We can see now that the QCs are tightly clustered. This indicates that the biological variance of the remaining high quality features is much greater than the technical variance represented by the QCs.

There does not appear to be a trend by measurement order (A), which is an important indicator that instrument drift throughout the run is not a large source of variation in this dataset.

There does not appear to be strong clustering related to biological batch (B).

There does not appear to be a strong trend with time (C) but this is likely to be a more subtle variation and might be masked by other sources of variance at this stage.

There is some clustering related to condition (D) but with overlap.

To further explore any trends with time, we will split the data by the condition factor and only explore the Ikaros group. Removing the condition factor variation will potentially make it easier to spot any more subtle trends. We will extract the glog transformed matrix from the previous model sequence and continue from there.

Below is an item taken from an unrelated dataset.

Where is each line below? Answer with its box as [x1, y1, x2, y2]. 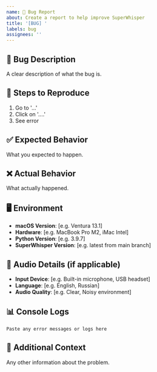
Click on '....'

# get the glog scaled data
GL = predicted(MS[11])

# extract the Ikaros group and apply PCA
IK = filter_smeta(
      mode='include',
      factor_name='condition',
      levels='Ikaros') +
     mean_centre() + 
     PCA(number_components = 5)

# apply the model sequence to glog transformed data
IK = model_apply(IK,GL)

# plot the PCA scores
C = pca_scores_plot(factor_name='time.point',ellipse = 'sample')
g1=chart_plot(C,IK[3])
g2=g1 + scale_color_viridis_d() # add continuous scale colouring

plot_grid(g1,g2,nrow=2,align='vh',axis = 'tblr',labels=c('A','B'))

Colouring by groups (A) makes the time point trend difficult to see, but by adding a ggplot continuous colour scale “viridis” (B) the trend with time along PC1 becomes much clearer.